I thought about the grim expression on Darius’s face when he set up his meeting with Markham Gray. “Why wouldn’t they call in police?”
“I don’t know, except his dad has been freaking out on him since the painting went missing, and now he’s threatening to cut him completely off if he doesn’t get it back. Basically, turn him out of the house, his job, the company - everything.”
“Sterling’s job isn’t our problem.” I said. Neither was Darius’s job, I thought to myself, even as my conscience twinged.
“Are we sure Markham didn’t have a right to The Sisters?” she asked.
“Mom and Alex painted each other, worked on the painting together, and then it disappeared. The artists are the owners of their art until they sell it. Mom didn’t sell it, and Alex didn’t have the right to give it away without her permission, so no, it wasn’t Markham’s to keep. And honestly, if he’s that freaked out, it makes me think he’s the one who hid Madame Auguste. Because let’s face it, if our Madame Auguste is the real thing, she’s worth millions.”
Colette sighed the long-suffering sigh of the reasonable sister. “Well, maybe we should find a way to get Madame Auguste back to them if that’s the reason Sterling’s dad went psycho. Then the heat will be off.”
I barked a laugh. “How do you propose I give it back? Should I break back in and staple her back into the frame? Or are you going to drop her off behind a dumpster at the mansion next time you go to Sterling’s for a booty call?”

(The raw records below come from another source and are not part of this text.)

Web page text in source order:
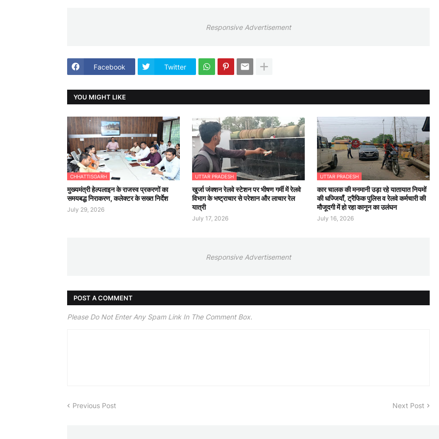
Responsive Advertisement
Facebook Twitter
YOU MIGHT LIKE
CHHATTISGARH
मुख्यमंत्री हेल्पलाइन के राजस्व प्रकरणों का
समयबद्ध निराकरण, कलेक्टर के सख्त निर्देश
July 29, 2026
UTTAR PRADESH
खुर्जा जंक्शन रेलवे स्टेशन पर भीषण गर्मी में रेलवे
विभाग के भष्ट्राचार से परेशान और लाचार रेल
यात्री
July 17, 2026
UTTAR PRADESH
कार चालक की मनमानी उड़ा रहे यातायात नियमों
की धज्जियाँ, ट्रैफिक पुलिस व रेलवे कर्मचारी की
मौजूदगी में हो रहा कानून का उलंघन
July 16, 2026
Responsive Advertisement
POST A COMMENT
Please Do Not Enter Any Spam Link In The Comment Box.
Previous Post Next Post
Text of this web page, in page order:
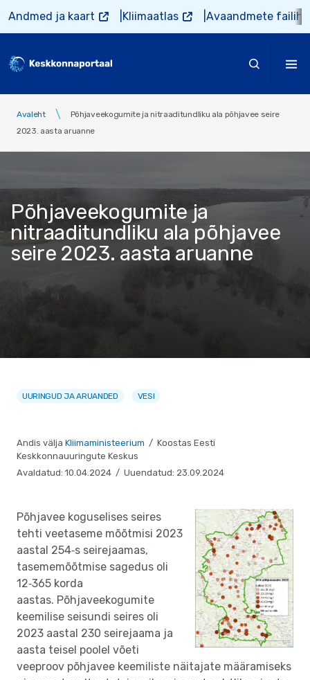
Liigu edasi põhisisu juurde
Andmed ja kaart Kliimaatlas Avaandmete
Avaleht
Põhjaveekogumite ja nitraaditundliku ala põhjavee seire
2023. aasta aruanne
Põhjaveekogumite ja
nitraaditundliku ala põhjavee
seire 2023. aasta aruanne
UURINGUD JA ARUANDED VESI
Andis välja Kliimaministeerium / Koostas Eesti
Keskkonnauuringute Keskus
Avaldatud: 10.04.2024 / Uuendatud: 23.09.2024
Põhjavee koguselises seires
tehti veetaseme mõõtmisi 2023
aastal 254‐s seirejaamas,
tasememõõtmise sagedus oli
12‐365 korda
aastas. Põhjaveekogumite
keemilise seisundi seires oli
2023 aastal 230 seirejaama ja
aasta teisel poolel võeti
veeproov põhjavee keemiliste näitajate määramiseks
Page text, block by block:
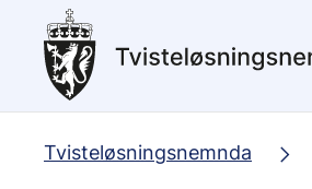
hovedinnhold
Tvisteløsningsnemnda
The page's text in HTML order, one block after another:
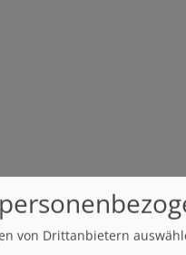
von Drittanbietern
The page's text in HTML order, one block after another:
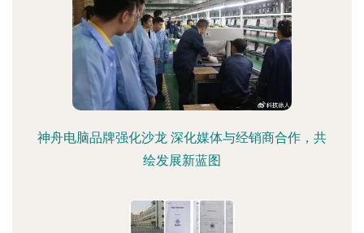
神舟电脑品牌强化沙龙 深化媒体与经销商合作，共
绘发展新蓝图
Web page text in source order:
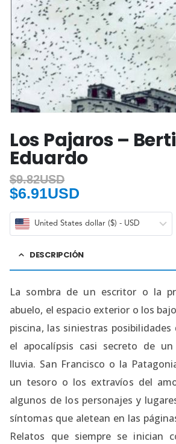
Los Pajaros – Berti
Eduardo
$9.82USD
$6.91USD
United States dollar ($) - USD
DESCRIPCIÓN
La sombra de un escritor o la
abuelo, el espacio exterior o los
piscina, las siniestras
el apocalípsis casi secreto de
lluvia. San Francisco o la
un tesoro o los extravíos del
algunos de los personajes y
síntomas que aletean en las
Relatos que siempre se inician
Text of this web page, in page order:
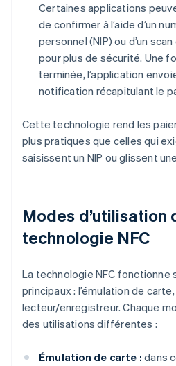
Certaines applications
de confirmer à l’aide d’un
personnel (NIP) ou d’un
pour plus de sécurité. Une
terminée, l’application
notification récapitulant le
Cette technologie rend les
plus pratiques que celles qui
saisissent un NIP ou glissent
Modes d’utilisation
technologie NFC
La technologie NFC fonctionne
principaux : l’émulation de
lecteur/enregistreur. Chaque
des utilisations différentes :
Émulation de carte : dans
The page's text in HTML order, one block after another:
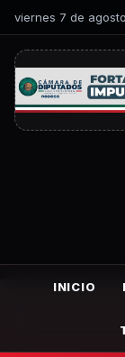
viernes 7 de
INICIO
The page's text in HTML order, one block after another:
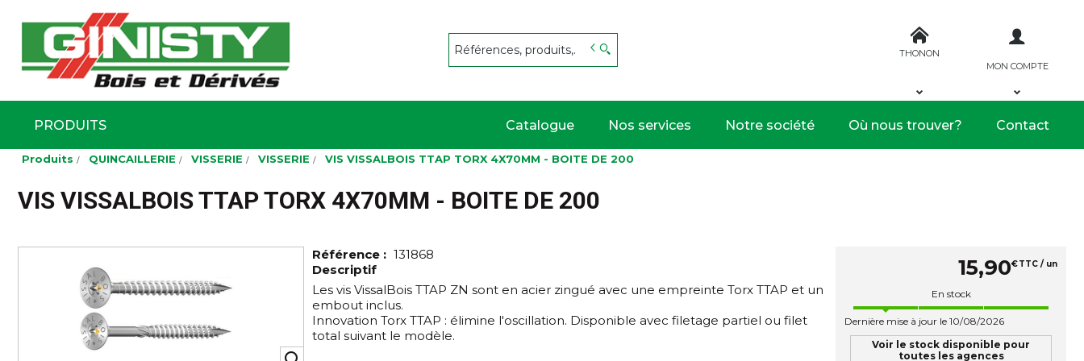
Aller
principal
THONON
MON COMPTE
PRODUITS Catalogue Nos services Notre société Où nous trouver? Contact
Produits QUINCAILLERIE VISSERIE VISSERIE VIS VISSALBOIS TTAP TORX 4X70MM - BOITE DE 200
VIS VISSALBOIS TTAP TORX 4X70MM - BOITE DE 200
Référence : 131868
Descriptif
Les vis VissalBois TTAP ZN sont en acier zingué avec une empreinte Torx TTAP et un
embout inclus.
Innovation Torx TTAP : élimine l'oscillation. Disponible avec filetage partiel ou filet
total suivant le modèle.
15,90€TTC / un
En stock
Dernière mise à jour le 10/08/2026
Voir le stock disponible pour
toutes les agences
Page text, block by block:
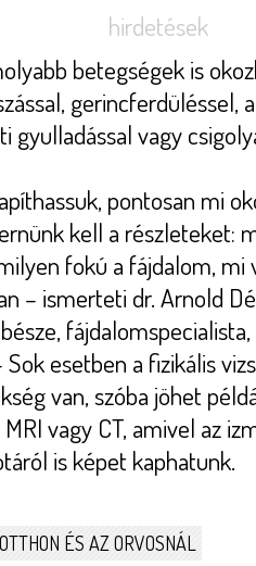
hirdetések
betegségek is
gerincferdüléssel,
gyulladással vagy
pontosan mi
kell a részleteket:
fokú a fájdalom, mi
– ismerteti dr. Arnold
Sok esetben a fizikális
van, szóba jöhet
vagy CT, amivel az
is képet kaphatunk.
ÉS AZ ORVOSNÁL
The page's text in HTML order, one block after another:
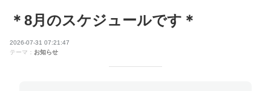
＊8月のスケジュールです＊
2026-07-31 07:21:47
テーマ： お知らせ
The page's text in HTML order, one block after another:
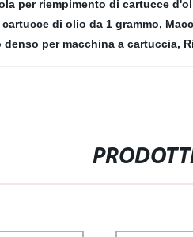
per riempimento di cartucce
di olio da 1 grammo,
denso per macchina a cartuccia,
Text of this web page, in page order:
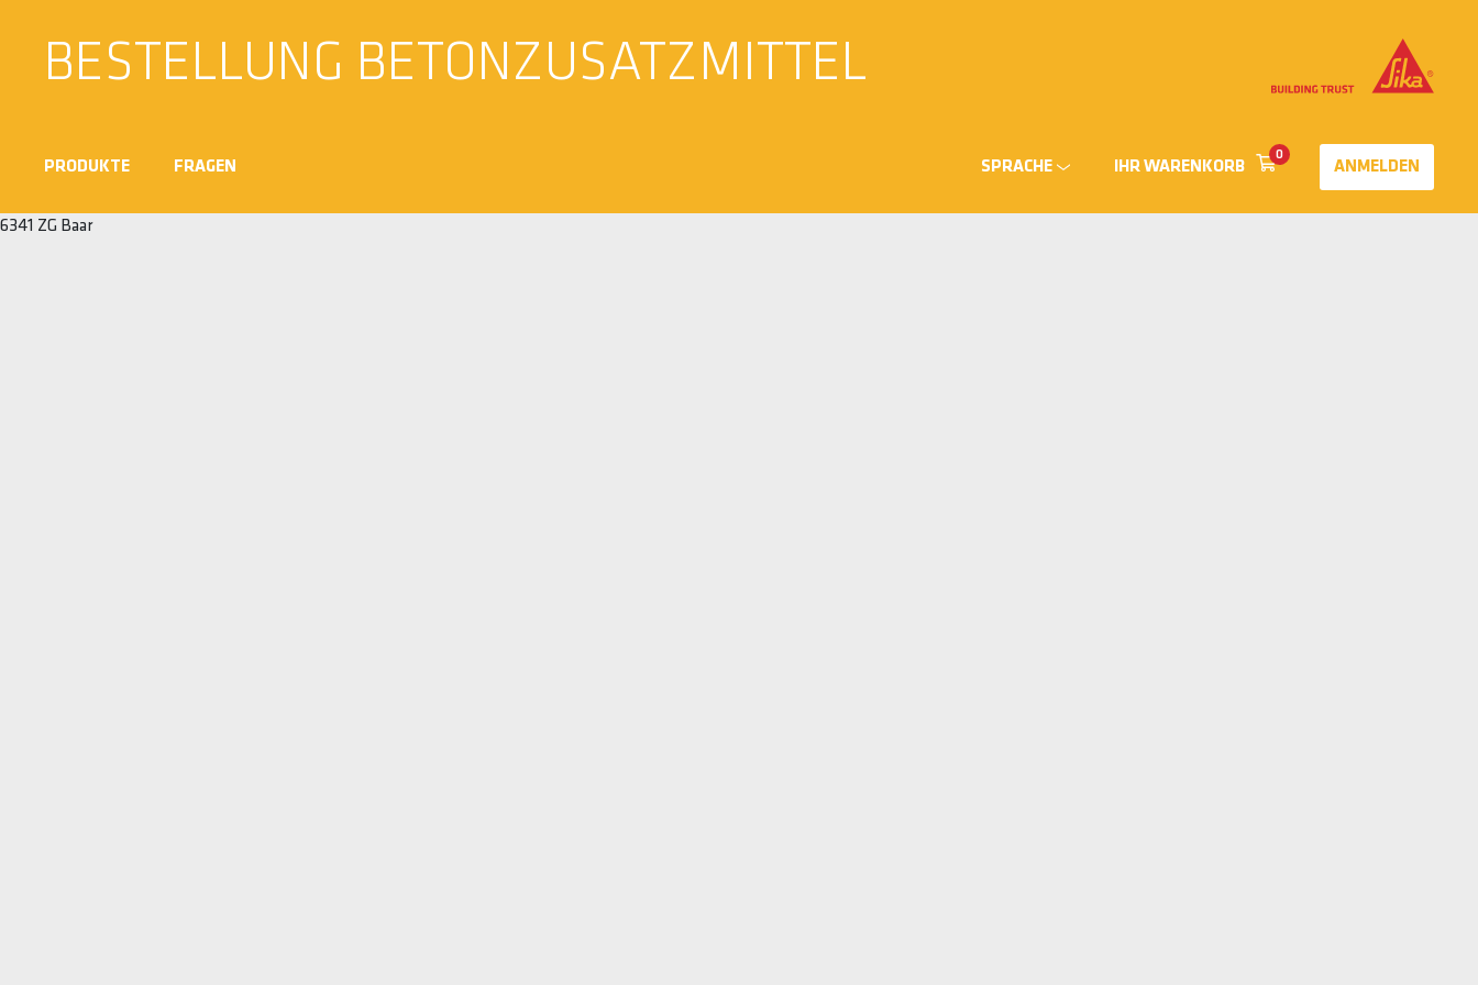
BESTELLUNG BETONZUSATZMITTEL
PRODUKTE FRAGEN SPRACHE IHR WARENKORB
0
ANMELDEN
6341 ZG Baar
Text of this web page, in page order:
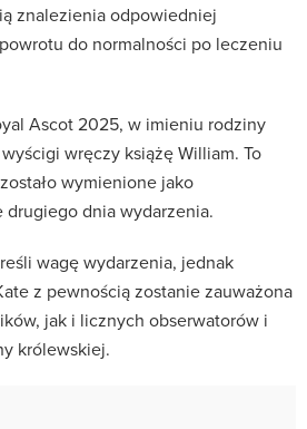
znalezienia odpowiedniej
do normalności po leczeniu
Ascot 2025, w imieniu rodziny
wręczy książę William. To
wymienione jako
dnia wydarzenia.
wagę wydarzenia, jednak
z pewnością zostanie zauważona
jak i licznych obserwatorów i
królewskiej.
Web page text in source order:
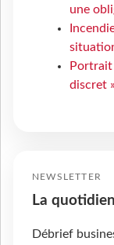
une
Portrait
discret »
NEWSLETTER
La
Débrief
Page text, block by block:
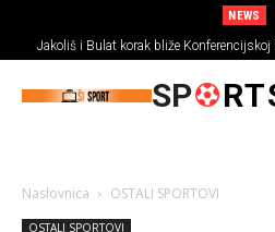
NEWS
Jakoliš i Bulat korak bliže
prvim
SP
Naslovnica OSTALI SPORTOVI
OSTALI SPORTOVI

“Don’t be ugly,” she said.
“Don’t be stupid,” I snapped back.
“You’re stupid,” she snapped, but there was a hint of a reluctant smile sound in her voice.
“No, you,” I groused. And then, because I was seriously sick of arguing with her, I said, “I’m on my way to Mom and Dad’s.”
“Tell Mom to look for a package from me,” she said. “How long are you staying?”
“I don’t know. If the police aren’t looking, maybe I can come back to Chicago.”
“What about the Cipher guy?”
Yeah, what about him? I heard his quiet words in my head – let me help you. I didn’t need help; I was the strong one, I was the one who went on quests, the boy my dad never had. I didn’t cry because thieves don’t cry.
“The Cipher guy will do what he does, and I’ll stay out of his way,” I finally said.
“Well, give him a couple more days to forget about you,” my sister said.
I swallowed the hurt, and then swallowed again to make my voice work. “Yeah.” I let the sounds of the road fill my ears and numb my brain. “I’m going to do some more digging into Madame Auguste, maybe ask Mom for help. You know where to find me if you need me,” I finally said.
The old-fashioned doorbell sounded in the background. “Just think about what I said, please. If it goes back, it’s not our problem anymore.” Colette disconnected the call and there was silence.
“Bye,” I said to no one in particular, and the word tasted sour in my mouth.